Liquid cooling is one of the fastest growing technologies in the data center industry, and there are many ways to cool a server with liquid. The method that is best for a facility is based on a variety of factors, including the size of the facility and the density of the racks.
These methods include:
- Liquid immersion cooling. Liquid immersion cooling involves submerging the server in a dielectric coolant. There are two types of liquid immersion cooling: single-phase immersion and two-phase immersion. With single-phase immersion, the coolant never changes its state of matter. In two-phase immersion cooling, the liquid boils, turns into a gas, and eventually becomes a liquid again. Although two-phase immersion offers better energy efficiency, single-phase immersion is more cost-effective and works better for smaller, less dense facilities.
- Microconvective cooling. Microconvective liquid cooling removes heat at the chip level. It involves numerous small fluid jets within compact cooling modules. It is primarily used to improve the performance of applications with the densest compute profile and can cool down even the most powerful processors.
- Direct-to-chip cooling. In direct-to-chip cooling, tubes deliver liquid coolant straight to the chip. The coolant absorbs the heat, and it is then removed. Direct-to-chip cooling is one of the most efficient cooling techniques for reducing data center energy consumption.
- Microchannel cooling. An extension of direct-to-chip cooling, microchannel liquid cooling adds cold plates that directly target CPUs, GPUs, and memory modules. The sealed metal plates spread the heat into small internal fluid channels. This technique is designed to cool a large surface area.
- Oil cooling. Oil cooling involves the submerging of a server rack in mineral oil, which retains heat 1,200 times better than air. The oil is contained in tanks near server racks. The racks are submerged into the tanks where the oil absorbs the heat and is pumped to a passive dry cooling tower.
What Infrastructure is Needed to Liquid Cool a Server?
Although there are various methods to liquid cool a server and each method will require its own set of equipment, there is certain infrastructure required to create a fluid cooling loop. This cooling loop enables the heat transfer between the facility, secondary circuits, and fluid used for cooling. This infrastructure should also be designed to minimize fluid volume to reduce the risks of a leak and to mitigate issues that may arise from facility pressure.
The components needed to liquid cool servers include:
- Coolant Distribution Unit (CDU). The CDU provides controlled coolant for immersion cooling, direct-to-chip cooling, and heat exchangers. It creates a secondary loop separate from the chilled water supply, which enables strict containment and precise control of the liquid cooling system. It normally maintains liquid cooling supply temperature above the data center dew point to prevent condensation and maximize sensible cooling. CDUs also supply the heat exchanger used to remover heat from the rack.
- Indoor chiller. A modular indoor chiller provides support for applications that do not have access to chilled water in the data center. Variable speed pumps allow the flow of refrigerant to adapt to changing loads and water temperature is maintained by internal controls that control the speed of the pump.

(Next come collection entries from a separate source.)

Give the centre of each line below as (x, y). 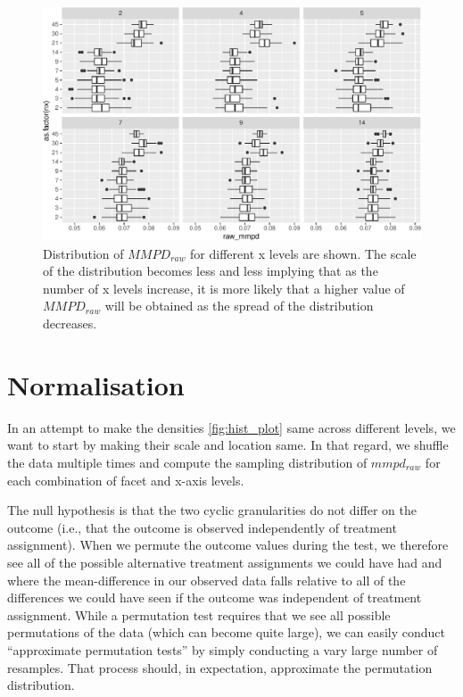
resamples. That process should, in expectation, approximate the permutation (220, 667)
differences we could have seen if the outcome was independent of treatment (215, 597)
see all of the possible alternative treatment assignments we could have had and (225, 562)
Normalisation (96, 384)
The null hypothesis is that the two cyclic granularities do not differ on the (212, 510)
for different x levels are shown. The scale (303, 253)
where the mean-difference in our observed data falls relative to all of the (207, 580)
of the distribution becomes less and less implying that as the (211, 271)
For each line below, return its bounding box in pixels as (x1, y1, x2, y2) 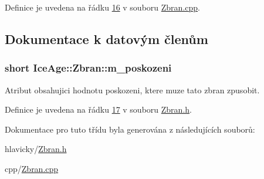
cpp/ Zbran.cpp (5, 162, 59, 174)
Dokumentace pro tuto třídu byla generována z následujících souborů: (5, 123, 255, 135)
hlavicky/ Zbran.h (5, 143, 67, 155)
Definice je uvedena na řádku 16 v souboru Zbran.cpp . (5, 1, 200, 13)
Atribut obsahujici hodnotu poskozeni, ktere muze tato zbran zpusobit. (5, 83, 260, 96)
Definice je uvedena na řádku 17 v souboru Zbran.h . (5, 103, 192, 116)
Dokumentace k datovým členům (5, 29, 208, 48)
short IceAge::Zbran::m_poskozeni (5, 60, 172, 75)

- Immersion tank. The immersion tank houses vertically mounted servers in a dielectric bath and removes heat by working with the CDU to circulate cooling fluid.
- Heat rejection. Connecting CDUs with liquid-to-liquid heat exchangers to the building’s chilled water system allows for heat rejection. Heat rejection is the excess heat from a cooling system that begins when the cooling tower heat load is reached. It is the total amount of heat energy transferred from the cool side to the warm side in addition to the work carried out by the compressor.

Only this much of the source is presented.